Let Social Media Lead You into (not out of) Deeper Relationships
In the wake of the past few years of political and social turbulence, some of my friends have vocalized their decision to unfollow certain people in their circles on social media in order to maintain friendships with them in real life. Though I understand (and at times have shared) this sentiment, I also see it as a sad commentary on friendship in our exceedingly subcultural world. As I mentioned earlier, one of the unfortunate side effects of highly user-controlled platforms like Facebook and Twitter is that it is very possible to narrow down your viewing to only posts that bolster your own perspective.
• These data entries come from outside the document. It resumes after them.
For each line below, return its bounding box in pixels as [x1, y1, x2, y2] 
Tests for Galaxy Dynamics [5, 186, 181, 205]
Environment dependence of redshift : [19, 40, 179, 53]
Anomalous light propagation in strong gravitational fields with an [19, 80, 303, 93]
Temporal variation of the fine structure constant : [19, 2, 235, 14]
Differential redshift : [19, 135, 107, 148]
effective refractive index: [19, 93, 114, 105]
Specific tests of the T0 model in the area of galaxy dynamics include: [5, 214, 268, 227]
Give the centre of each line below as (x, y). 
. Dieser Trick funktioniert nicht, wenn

The more that we subject ourselves to this, it seems, the more trouble we have maintaining relationships with people offline who have dissenting viewpoints. When social media caters to my every whim and I spend lots of time on it every day, how long until I expect my neighborhood or church or job or any community I am in to do the same? How long until I “unfollow” these same people in my real life by not stopping to talk to them at the grocery store or allowing my mind to feed me the same negative thoughts I have when I see them in real life as when I see their posts online?
There is another way, though, that social media could actually fight against this easy slope toward the personal echo chamber it offers at every turn. What if you began following and “un-hiding” a few people with whom you disagree? What if instead of angrily rattling off a rant on their posts, you just picked up your phone and invited them over for donuts and conversation? What if social media became the avenue by which your real relationships expanded instead of contracted (plus, more donuts!). Who knows what thoughtful, compassionate, diverse communities might form from a few minutes of dissonance everyday?
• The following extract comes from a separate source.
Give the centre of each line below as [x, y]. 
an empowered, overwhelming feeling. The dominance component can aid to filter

I’ll end with this: If integrity is being whom you say you are when no one is watching, intellectual integrity is believing what you say you believe when surrounded by those who disagree with you. It’s easy to believe something in a crowded room of people who agree with you. What good is a belief that’s never been tested by opposition? It’s relatively easy to call abortion “baby murder” when you are surrounded on every side by established, middle-class families with plenty of disposable income to provide for additional children. It’s also relatively easy to call a bathroom ordinance “bigotry” when you are surrounded on every side by people who don’t have little kids using those bathrooms.
When our walls come down and we allow ourselves to be in real, genuine community with people who disagree with us, our opinions and worldview might not change. In fact, if they are based in truth, they shouldn’t change. However, we will change; we will become more compassionate and, oddly enough, more intellectually credible and authentic, because our ideas have been tested by the fire of opposition, not simply reverberated by the padded walls of the echo chamber.